The venue statutes give plaintiffs some degree of choice over where to file their suit. See Wilson v. Texas Parks & Wildlife Dept., 886 S.W.2d 259, 260 (Tex.1994) (holding that a "plaintiff is given the first choice in the filing of the lawsuit."). Our Court has recognized that the legislative plan allows a plaintiff to control venue to a certain extent by deciding what relief to seek:

The existence of a certain set of facts may entitle a litigant to a choice between legal and equitable remedies and it may seem that no venue distinction between remedies should logically be drawn if convenience of trial for litigants and witnesses be the true basis of the venue exception, but the Legislature has expressly provided a special venue of injunction suits and in cases where the plaintiff alleges that he has no adequate remedy at law and hence is entitled to and requests injunctive relief, it would seem that he chooses the equitable remedy as and for his primary relief.
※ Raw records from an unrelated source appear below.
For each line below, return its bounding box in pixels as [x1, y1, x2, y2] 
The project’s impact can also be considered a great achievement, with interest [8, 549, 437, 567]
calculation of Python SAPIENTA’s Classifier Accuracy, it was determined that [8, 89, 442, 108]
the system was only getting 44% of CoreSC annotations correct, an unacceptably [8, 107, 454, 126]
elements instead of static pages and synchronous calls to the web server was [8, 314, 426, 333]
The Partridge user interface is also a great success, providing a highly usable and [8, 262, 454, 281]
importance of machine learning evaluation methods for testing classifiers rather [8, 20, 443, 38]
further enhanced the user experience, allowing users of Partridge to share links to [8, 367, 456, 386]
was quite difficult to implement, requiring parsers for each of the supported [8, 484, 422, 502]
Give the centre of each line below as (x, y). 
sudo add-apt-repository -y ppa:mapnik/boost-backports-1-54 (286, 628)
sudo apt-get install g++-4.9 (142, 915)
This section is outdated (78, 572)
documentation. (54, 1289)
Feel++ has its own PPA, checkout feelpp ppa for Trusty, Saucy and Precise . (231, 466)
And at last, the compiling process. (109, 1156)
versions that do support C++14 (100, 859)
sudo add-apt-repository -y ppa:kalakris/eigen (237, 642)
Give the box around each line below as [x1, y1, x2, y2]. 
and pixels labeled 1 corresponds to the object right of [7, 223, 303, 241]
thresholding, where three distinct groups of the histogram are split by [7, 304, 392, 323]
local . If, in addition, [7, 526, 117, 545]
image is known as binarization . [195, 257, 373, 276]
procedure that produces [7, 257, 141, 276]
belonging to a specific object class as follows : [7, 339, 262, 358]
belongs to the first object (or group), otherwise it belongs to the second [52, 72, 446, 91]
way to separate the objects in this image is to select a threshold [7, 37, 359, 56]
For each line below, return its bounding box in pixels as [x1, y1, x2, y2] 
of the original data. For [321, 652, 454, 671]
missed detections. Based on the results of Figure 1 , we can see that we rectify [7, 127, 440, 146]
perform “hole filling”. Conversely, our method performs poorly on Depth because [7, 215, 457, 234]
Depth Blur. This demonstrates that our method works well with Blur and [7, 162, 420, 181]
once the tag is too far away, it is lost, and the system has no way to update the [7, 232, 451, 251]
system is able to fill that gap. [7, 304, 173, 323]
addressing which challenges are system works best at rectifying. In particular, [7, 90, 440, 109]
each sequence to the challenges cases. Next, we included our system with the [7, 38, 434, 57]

Brown v. Gulf Television Co., 306 S.W.2d 706, 709 (Tex.1957) (emphasis added). As Fort Worth asserts, its pleadings do not ask for and would not support a permanent injunction. Conversely, the pleadings state a justiciable controversy that may be fully resolved by declaratory judgment. We cannot reform Fort Worth's requests for relief to reflect the relators' suspicions. The relators' motions fail to make out a case of mandatory venue, and the district court did not abuse its discretion by denying the motions.

* * *

We conclude that the trial court did not abuse its discretion by refusing to transfer venue. Because of our disposition, we do not consider whether Section 15.0642 requires the Relators to establish any other of the usual prerequisites for mandamus review. Accordingly, we decline to issue writs of mandamus.